We designed audit procedures at group and significant component level to respond to the risk, recognising that the risk of not detecting a material 
misstatement due to fraud is higher than the risk of not detecting one resulting from error, as fraud may involve deliberate concealment by, for example, 
forgery or intentional misrepresentations, or through collusion. We focused on laws and regulations that could give rise to a material misstatement in  
the group and company financial statements, including, but not limited to, the Companies Act 2006, the Listing Rules and UK tax legislation. Our tests 
included, but were not limited to, the review of financial statement disclosures to underlying supporting documentation, review of correspondence  
with legal advisors, enquiries of management and review of internal audit reports in so far as they related to the financial statements. There are inherent 
limitations in the audit procedures described above and the further removed non-compliance with laws and regulations is from the events and transactions 
reflected in the financial statements, the less likely we would become aware of it.

We did not identify any key audit matters relating to irregularities, including fraud. As in all of our audits we also addressed the risk of management 
override of internal controls, including testing journals and evaluating whether there was evidence of bias by the directors that represented a risk of 
material misstatement due to fraud. 

Key audit matters
Key audit matters are those matters that, in the auditors’ professional judgement, were of most significance in the audit of the financial statements  
of the current period and include the most significant assessed risks of material misstatement (whether or not due to fraud) identified by the auditors, 
including those which had the greatest effect on: the overall audit strategy; the allocation of resources in the audit; and directing the efforts of the 
engagement team. These matters, and any comments we make on the results of our procedures thereon, were addressed in the context of our audit  
of the financial statements as a whole, and in forming our opinion thereon, and we do not provide a separate opinion on these matters. This is not  
a complete list of all risks identified by our audit. 

Key audit matter
Completeness and accuracy of stock provisions
Refer to pages 49 (Audit Committee Report).

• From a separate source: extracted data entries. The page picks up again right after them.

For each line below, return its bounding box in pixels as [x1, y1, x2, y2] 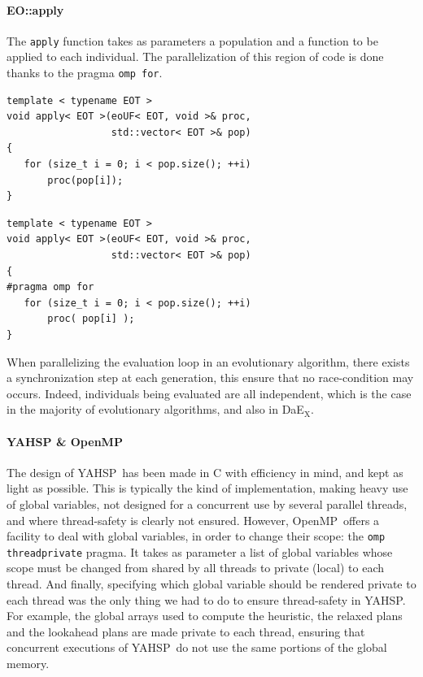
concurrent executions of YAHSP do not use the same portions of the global [7, 639, 387, 656]
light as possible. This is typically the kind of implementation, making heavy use [7, 480, 408, 497]
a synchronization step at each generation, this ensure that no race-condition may [7, 369, 414, 386]
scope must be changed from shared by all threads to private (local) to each [7, 559, 384, 576]
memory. [7, 655, 50, 672]
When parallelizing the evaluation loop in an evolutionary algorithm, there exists [7, 353, 410, 370]
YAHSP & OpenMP [7, 432, 123, 449]
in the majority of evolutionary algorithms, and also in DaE [7, 401, 304, 418]
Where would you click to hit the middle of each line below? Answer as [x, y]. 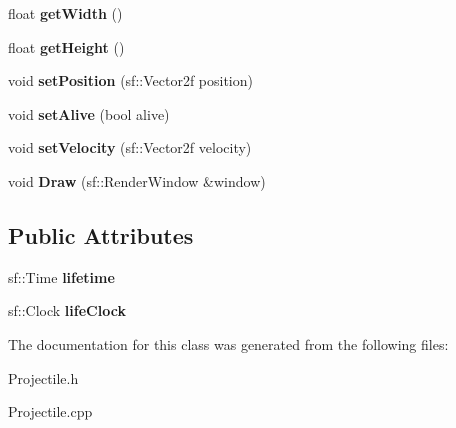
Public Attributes [101, 234]
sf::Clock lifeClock [67, 310]
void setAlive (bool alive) [89, 113]
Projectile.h [43, 377]
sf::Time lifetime [61, 276]
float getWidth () [65, 13]
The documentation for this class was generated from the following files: [228, 343]
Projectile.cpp [50, 411]
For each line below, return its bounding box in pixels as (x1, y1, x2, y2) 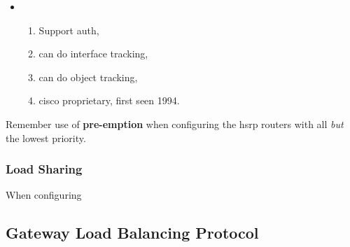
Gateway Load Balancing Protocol (6, 222, 259, 244)
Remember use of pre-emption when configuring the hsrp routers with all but (6, 116, 344, 131)
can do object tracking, (38, 69, 138, 84)
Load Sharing (6, 160, 83, 178)
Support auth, (38, 22, 99, 37)
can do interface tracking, (38, 46, 148, 61)
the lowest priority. (6, 130, 86, 145)
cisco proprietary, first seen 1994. (38, 93, 180, 108)
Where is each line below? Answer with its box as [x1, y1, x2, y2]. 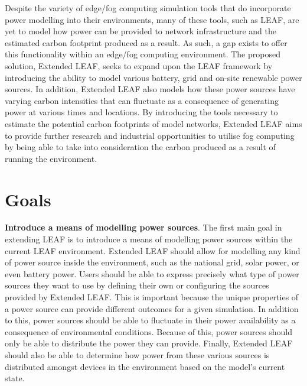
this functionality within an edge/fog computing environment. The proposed [5, 48, 280, 60]
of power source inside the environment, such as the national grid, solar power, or [5, 256, 299, 268]
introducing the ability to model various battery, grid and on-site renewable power [5, 71, 302, 83]
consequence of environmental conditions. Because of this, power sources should [5, 325, 292, 338]
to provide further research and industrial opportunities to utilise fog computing [5, 129, 295, 141]
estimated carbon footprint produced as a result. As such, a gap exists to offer [5, 36, 288, 48]
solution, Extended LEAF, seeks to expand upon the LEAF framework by [5, 59, 273, 72]
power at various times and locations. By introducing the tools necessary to [5, 106, 278, 118]
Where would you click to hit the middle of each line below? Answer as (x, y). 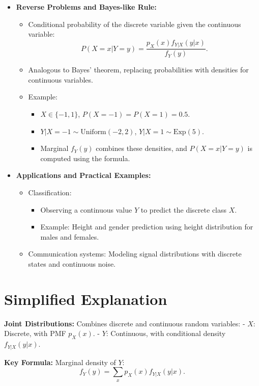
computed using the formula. (85, 158)
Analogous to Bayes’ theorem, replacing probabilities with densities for (138, 70)
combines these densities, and (141, 148)
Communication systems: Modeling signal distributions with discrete (135, 254)
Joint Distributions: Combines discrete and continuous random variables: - (125, 323)
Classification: (50, 192)
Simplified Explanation (86, 299)
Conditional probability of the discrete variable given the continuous (135, 24)
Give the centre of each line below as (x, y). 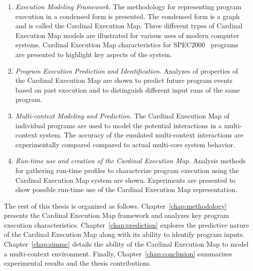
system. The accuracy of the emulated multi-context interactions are (142, 135)
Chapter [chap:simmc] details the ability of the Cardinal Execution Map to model (126, 244)
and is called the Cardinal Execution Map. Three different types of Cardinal (129, 26)
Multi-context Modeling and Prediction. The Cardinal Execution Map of (122, 115)
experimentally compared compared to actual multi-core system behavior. (125, 144)
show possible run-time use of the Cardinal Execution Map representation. (126, 189)
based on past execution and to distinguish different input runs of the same (127, 89)
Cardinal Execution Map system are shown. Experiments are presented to (125, 180)
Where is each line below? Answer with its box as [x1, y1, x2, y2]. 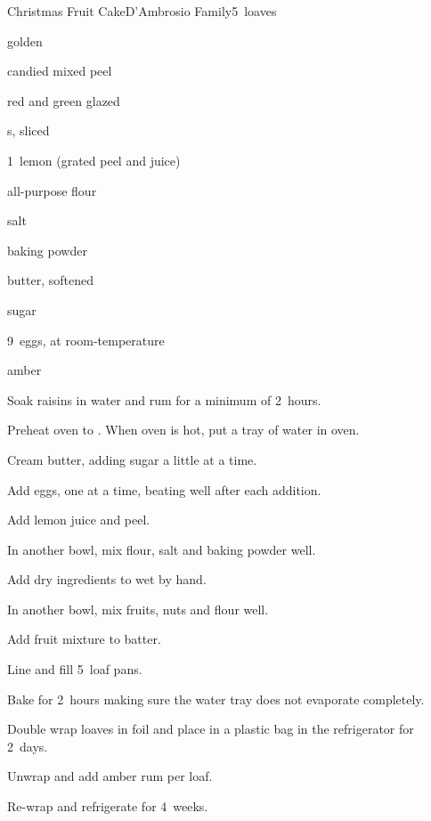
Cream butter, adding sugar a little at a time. [7, 450, 257, 468]
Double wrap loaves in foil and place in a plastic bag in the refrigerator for [7, 719, 414, 738]
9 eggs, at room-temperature [7, 330, 165, 349]
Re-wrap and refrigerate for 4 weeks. [7, 797, 208, 816]
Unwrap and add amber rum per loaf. [7, 767, 213, 785]
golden [7, 31, 43, 50]
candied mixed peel [7, 61, 112, 80]
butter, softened [7, 271, 94, 289]
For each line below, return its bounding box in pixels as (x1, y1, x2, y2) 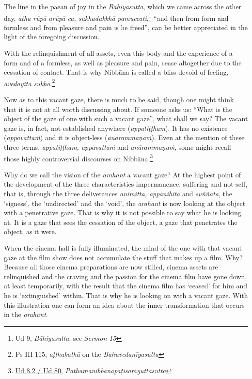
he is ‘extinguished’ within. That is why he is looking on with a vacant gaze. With (4, 290, 248, 300)
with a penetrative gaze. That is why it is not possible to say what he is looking (4, 207, 241, 218)
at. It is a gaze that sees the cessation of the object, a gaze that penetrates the (4, 217, 237, 227)
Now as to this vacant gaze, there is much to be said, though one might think (4, 95, 234, 105)
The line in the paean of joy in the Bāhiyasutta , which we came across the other (4, 1, 241, 11)
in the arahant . (4, 309, 48, 319)
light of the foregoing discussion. (4, 32, 100, 42)
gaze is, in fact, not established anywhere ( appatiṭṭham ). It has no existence (4, 123, 228, 133)
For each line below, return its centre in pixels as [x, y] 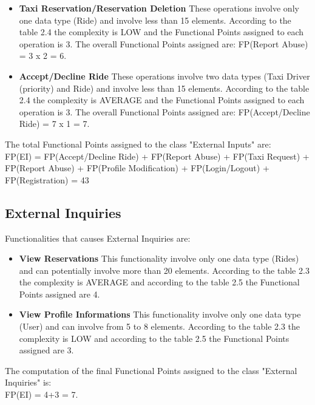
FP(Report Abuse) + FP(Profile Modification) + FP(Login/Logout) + [137, 168]
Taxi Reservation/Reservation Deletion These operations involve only [159, 8]
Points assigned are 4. [59, 294]
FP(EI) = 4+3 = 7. [42, 394]
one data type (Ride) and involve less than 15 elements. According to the [155, 20]
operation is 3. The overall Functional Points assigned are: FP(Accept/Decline [164, 111]
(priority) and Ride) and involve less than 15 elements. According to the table [164, 88]
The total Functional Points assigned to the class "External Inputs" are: [138, 144]

The Group holds £21.9m of inventory at the year end. The nature of the 
business is such that stock held at the stores to display certain ranges is 
likely to become aged or sell at a lower price, which could be lower than 
its cost. As such there is a material element of inventory that has a risk 
that this may be held at a cost higher than its net realisable value. 

In addition to this, the uncertainty in relation to the future viability of House 
of Fraser gives rise to a risk that stock held in House of Fraser concessions 
may also be sold at a discounted value and require a further provision. 

We recognise that there is judgement in arriving at any potential value of 
provision for these items with management needing to take into account 
future saleability of the item, potential proceeds and underlying cost.  
As such, the judgements involved were an area of focus.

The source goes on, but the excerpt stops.